If you’re in the business of providing IT services to customers, ignorance of good security is negligence!
Talking today to a very successful business that came from the bricks and mortar ranks a few years back and now 90%+ of their business is online: the worry and real concern on management’s faces as to why they are now in a pretty scary position really made angry about so many “IT” businesses who supply “IT” services to these types of businesses.
Sometimes I am hard on the businesses themselves (and they deserve it), but there are times where they just do rely, depend and trust people in our profession to do the right thing by them….and they don’t!
What blows me away is:
Outsourcer/service provider first responses to the business when we get involved and educate such businesses on the risks their business faces:
1. Well you did not ask for that. We just gave you hosting and/or developed your application like you said you wanted.
2. Oh, if you wanted something secure, well, you should have told us. We can do that but it will cost you extra. Remember this one?
BULLS**T! We’re not living in the 80’s and 90’s anymore. If security is not ingrained into the services you provide as default for business, you have no business being in business! If it wasn’t for looking after the confidentiality of our clients, I would name the blatantly negligent IT “service” companies that we run into. We’re in 2008 now and there’s no excuses for not understanding security. Clients keep your business running and if you are not doing the right thing by them you deserve to lose them all.

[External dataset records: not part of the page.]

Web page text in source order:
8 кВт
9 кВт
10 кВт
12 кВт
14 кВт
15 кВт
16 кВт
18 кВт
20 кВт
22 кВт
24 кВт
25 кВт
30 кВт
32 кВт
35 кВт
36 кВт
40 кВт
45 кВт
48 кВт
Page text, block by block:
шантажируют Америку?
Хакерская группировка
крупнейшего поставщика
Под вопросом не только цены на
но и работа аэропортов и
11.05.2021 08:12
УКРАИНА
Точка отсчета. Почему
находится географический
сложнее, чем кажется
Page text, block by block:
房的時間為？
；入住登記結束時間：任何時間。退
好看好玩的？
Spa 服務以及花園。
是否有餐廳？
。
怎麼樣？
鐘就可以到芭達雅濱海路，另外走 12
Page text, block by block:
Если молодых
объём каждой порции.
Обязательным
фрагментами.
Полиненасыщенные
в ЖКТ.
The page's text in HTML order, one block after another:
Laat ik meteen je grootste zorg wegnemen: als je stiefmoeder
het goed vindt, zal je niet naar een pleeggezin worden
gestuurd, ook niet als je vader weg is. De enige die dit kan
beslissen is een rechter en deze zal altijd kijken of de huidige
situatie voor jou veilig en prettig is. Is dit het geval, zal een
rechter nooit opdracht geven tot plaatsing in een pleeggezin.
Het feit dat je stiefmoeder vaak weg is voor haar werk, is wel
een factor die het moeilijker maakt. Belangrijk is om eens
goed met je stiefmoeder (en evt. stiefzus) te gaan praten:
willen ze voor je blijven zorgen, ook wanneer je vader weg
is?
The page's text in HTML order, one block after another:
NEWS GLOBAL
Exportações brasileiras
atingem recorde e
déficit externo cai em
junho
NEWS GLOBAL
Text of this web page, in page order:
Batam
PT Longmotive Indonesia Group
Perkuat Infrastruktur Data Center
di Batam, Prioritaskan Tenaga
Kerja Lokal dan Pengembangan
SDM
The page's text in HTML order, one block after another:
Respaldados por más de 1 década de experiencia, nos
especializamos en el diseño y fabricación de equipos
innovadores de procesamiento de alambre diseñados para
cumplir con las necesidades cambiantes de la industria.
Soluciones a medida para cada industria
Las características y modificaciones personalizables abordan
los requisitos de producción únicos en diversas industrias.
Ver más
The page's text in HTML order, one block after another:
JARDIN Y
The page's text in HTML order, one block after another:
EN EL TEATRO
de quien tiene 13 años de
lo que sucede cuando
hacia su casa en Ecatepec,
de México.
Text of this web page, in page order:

We, I, SG will never hold back on our thoughts to the client on what we think of your “service”.
Where’s my valium? Signing off.


April 22nd, 2008 at 7:15 pm
Responding to myself as more comes to mind:
You need to have some form of certified training to fix a car, do electrical work, build a house etc etc. A business needs to or rather knows it should engage and spend good money on CPA’s and/or Chartered Accountants for their books and qualified legals as an example to ensure what they as a business is doing, is right, but when it comes to IT, every good thing done can go to crap, including the business itself by handing over responsibility AND accountability to a backyard operation whose marketing and expertise levels do not equate to each other. Guess which way?

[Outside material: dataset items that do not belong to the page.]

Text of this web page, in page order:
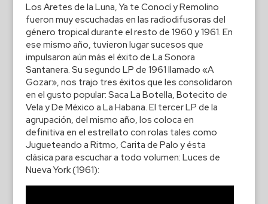
Los Aretes de la Luna, Ya te Conocí y Remolino
fueron muy escuchadas en las radiodifusoras del
género tropical durante el resto de 1960 y 1961. En
ese mismo año, tuvieron lugar sucesos que
impulsaron aún más el éxito de La Sonora
Santanera. Su segundo LP de 1961 llamado «A
Gozar», nos trajo tres éxitos que les consolidaron
en el gusto popular: Saca La Botella, Botecito de
Vela y De México a La Habana. El tercer LP de la
agrupación, del mismo año, los coloca en
definitiva en el estrellato con rolas tales como
Jugueteando a Ritmo, Carita de Palo y ésta
clásica para escuchar a todo volumen: Luces de
Nueva York (1961):
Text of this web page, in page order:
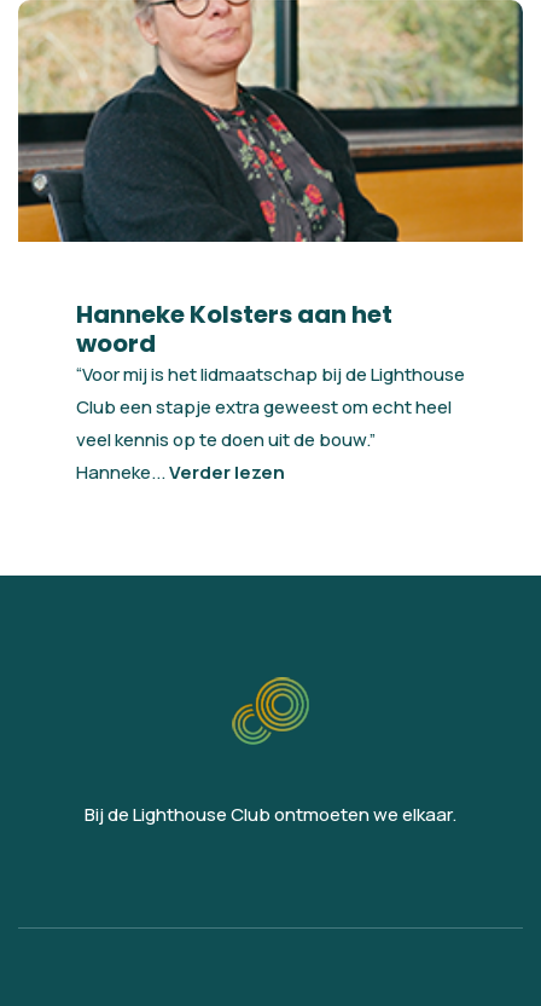
Hanneke Kolsters aan het
woord
“Voor mij is het lidmaatschap bij de Lighthouse
Club een stapje extra geweest om echt heel
veel kennis op te doen uit de bouw.”
Hanneke...Verder lezen
Bij de Lighthouse Club ontmoeten we elkaar.
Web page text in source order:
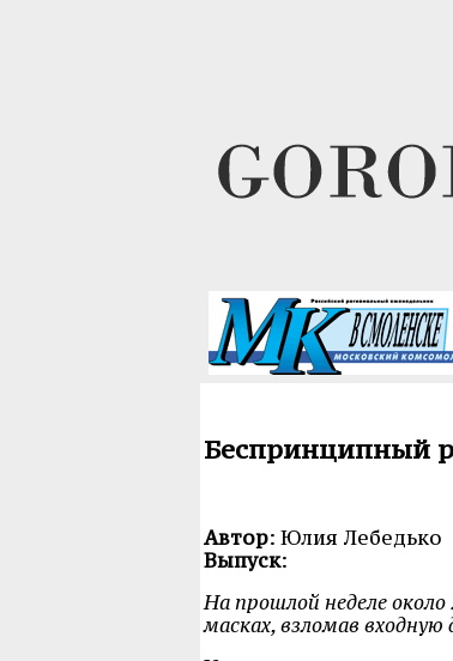
Беспринципный
Автор: Юлия Лебедько
Выпуск:
На прошлой неделе около
масках, взломав
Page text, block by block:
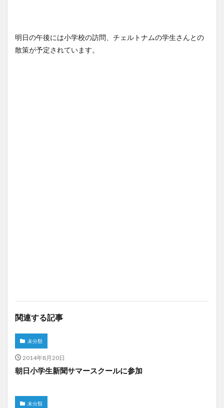
明日の午後には小学校の訪問、チェルトナムの学生さんとの
散策が予定されています。
関連する記事
未分類
2014年8月20日
朝日小学生新聞サマースクールに参加
未分類
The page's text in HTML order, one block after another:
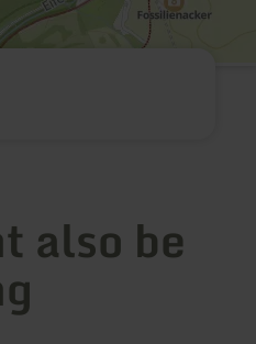
also be
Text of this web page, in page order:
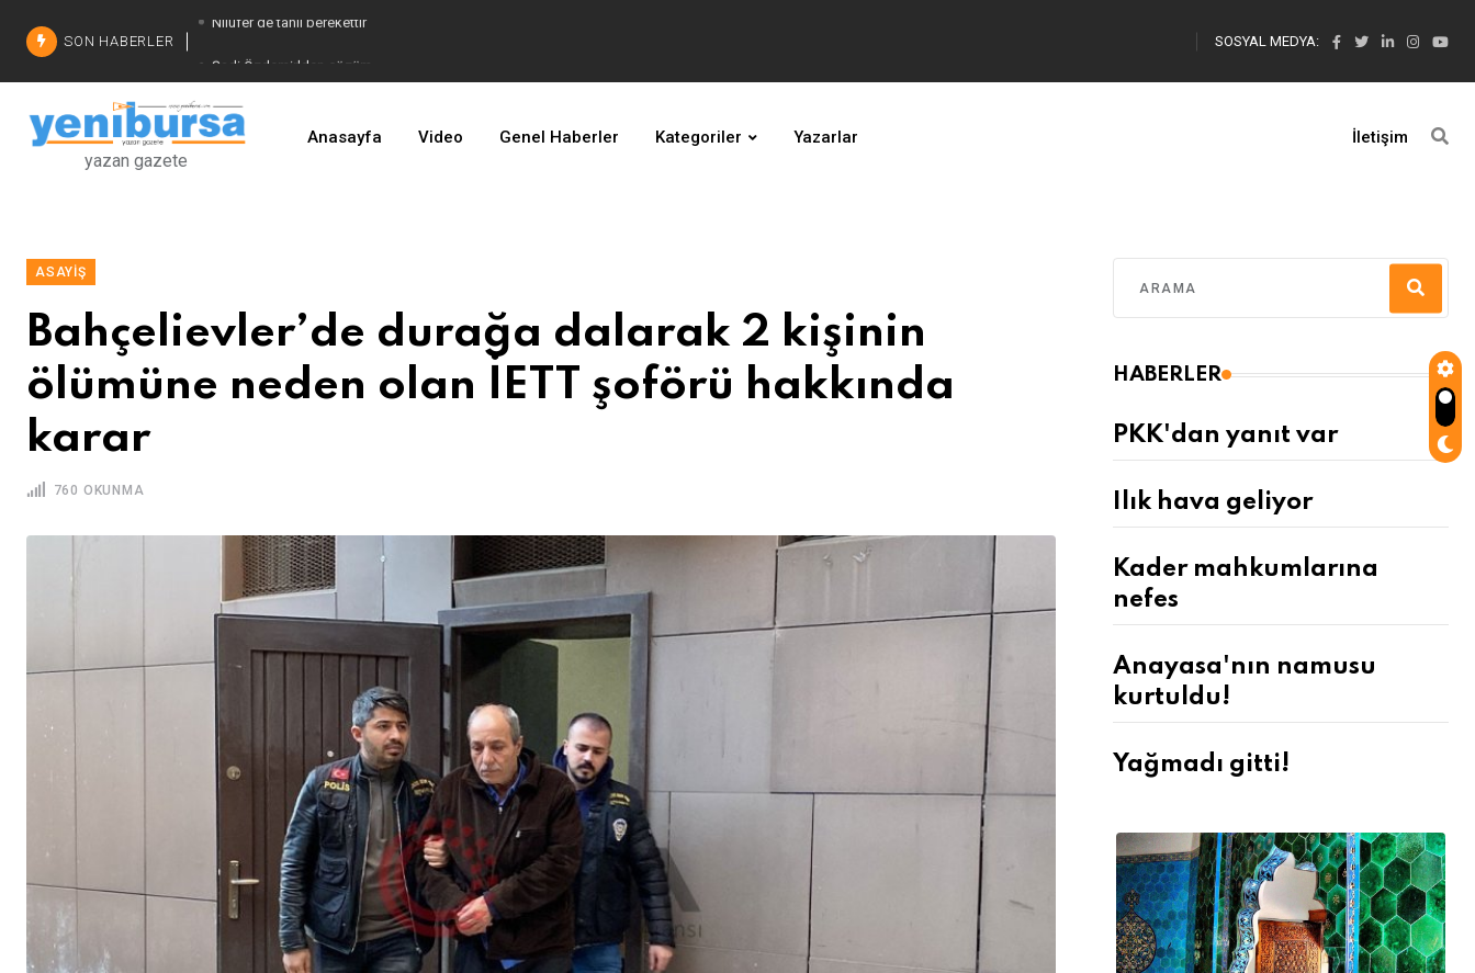
SON HABERLER
İşinizi geliştirin
SOSYAL MEDYA:
yazan gazete
Anasayfa Video Genel Haberler Kategoriler Yazarlar İletişim
ASAYIŞ
Bahçelievler’de durağa dalarak 2 kişinin
ölümüne neden olan İETT şoförü hakkında
karar
760 OKUNMA
HABERLER
PKK'dan yanıt var
Ilık hava geliyor
Kader mahkumlarına
nefes
Anayasa'nın namusu
kurtuldu!
Yağmadı gitti!

Serious question and statement: should business engage the security consultancy / specialists first before anyone else gets involved?
DD
April 23rd, 2008 at 9:10 am
Totally with you dude. I think “no” on security consultancy before getting a dev company to start work, but what *should* happen, is that security stuff should be part of the quote from the dev company.
I know we all say ‘build security in’ etc, but still it’s part of the dev process and it can either be included or not, and if we quote it seperately, or at least as sub-items, people can be more aware of why something with us - a nice security-minded-dev-company - costs more then with Joe and his mates at Slackers-r-us [compare the quotes].
What you could have is dev companies engage consultants to help with the quote, or even be a part of the quote.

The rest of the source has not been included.